Ursula K. LeGuin wrote the above in Left Hand of Darkness (1969), which I am rereading for the first time in about 20 (possibly 30) years.
This is good stuff, so let me quote more of the passage here:
To be an atheist is to maintain God. His existence or his nonexistence, it amounts to much the same, on the plane of proof. Thus proof is a word not often used among the Handdarata, who have chosen not to treat God as a fact, subject either to proof or to belief: and they have broken the circle, and go free.
To learn which questions are unanswerable, and not to answer them: this skill is most needful in times of stress and darkness.
To break the circle and go free – that’s Nirvana, is it not?
I’m excited to explore these ideas in greater depth as I study Buddhism more. But as I’m just beginning that journey, I’ll save writing about it for a later date.
Speaking of writing…
I’ve always adored LeGuin’s writing. Her language sparkles with shiny turns of phrases, and rumbles with deep emotion. On my re-read, though, I find that I have become, somewhat sadly, a much more efficient reader than I had been in my past. I blame grad school, where I trained myself to read tons of (frequently poorly crafted/written) articles and extract facts. The articles and books and chapters held much useful information, but presented in language that was so stripped of beauty, wit, or even conciseness, that I learned to stop bothering about the words and just suck out the facts.

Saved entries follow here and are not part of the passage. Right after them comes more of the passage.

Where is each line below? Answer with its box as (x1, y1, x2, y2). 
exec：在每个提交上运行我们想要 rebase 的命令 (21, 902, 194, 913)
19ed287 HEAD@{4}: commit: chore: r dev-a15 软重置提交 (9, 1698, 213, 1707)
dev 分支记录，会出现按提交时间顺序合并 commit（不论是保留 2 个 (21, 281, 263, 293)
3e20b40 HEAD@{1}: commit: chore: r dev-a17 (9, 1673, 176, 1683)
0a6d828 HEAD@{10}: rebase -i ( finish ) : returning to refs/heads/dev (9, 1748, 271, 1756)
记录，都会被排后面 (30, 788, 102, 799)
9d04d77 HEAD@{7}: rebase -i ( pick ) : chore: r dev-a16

I’m not saying that I was expecting scientific articles and site reports to be literary gems or anything, but good lord, the writing could be so dire that it would impede understanding. I was utterly surprised at how scientists, professionals in their field, authors of papers and books, (and native English speakers to boot!) could write with so little care for conciseness and control of narrative.

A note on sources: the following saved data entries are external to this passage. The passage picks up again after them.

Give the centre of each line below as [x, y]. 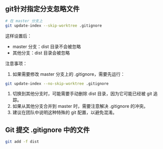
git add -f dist [22, 142]
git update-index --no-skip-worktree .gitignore [57, 84]
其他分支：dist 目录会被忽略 [41, 53]
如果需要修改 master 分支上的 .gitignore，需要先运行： [69, 74]
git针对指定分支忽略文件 [42, 9]
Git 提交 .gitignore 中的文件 [48, 130]
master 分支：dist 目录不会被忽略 [47, 46]
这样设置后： [18, 36]
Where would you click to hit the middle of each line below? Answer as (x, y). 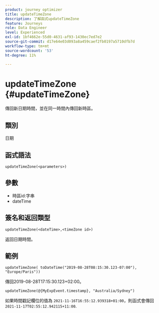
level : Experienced (25, 32)
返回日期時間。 (20, 239)
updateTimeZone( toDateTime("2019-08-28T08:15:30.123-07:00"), (71, 268)
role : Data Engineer (26, 28)
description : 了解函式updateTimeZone (42, 19)
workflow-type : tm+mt (27, 46)
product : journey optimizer (34, 10)
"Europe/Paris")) (23, 272)
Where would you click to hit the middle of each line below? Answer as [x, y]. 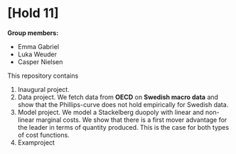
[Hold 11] [33, 13]
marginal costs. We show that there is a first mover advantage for [132, 120]
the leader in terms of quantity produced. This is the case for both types [123, 127]
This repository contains [43, 76]
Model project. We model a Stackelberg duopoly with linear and [111, 112]
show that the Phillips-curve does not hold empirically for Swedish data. [123, 104]
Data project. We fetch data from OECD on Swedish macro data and [118, 97]
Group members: [33, 33]

So I have become a very efficient reader, a reader of plot and character. The structure beneath the words on the page. This is good in some respects, as my age and experience allow me to touch the depths of books, their connections with other stories, their roots in culture. But on the other hand, I am prone to missing some beautiful words arranged in beautiful ways.
Time to slow down and enjoy the journey more, I think!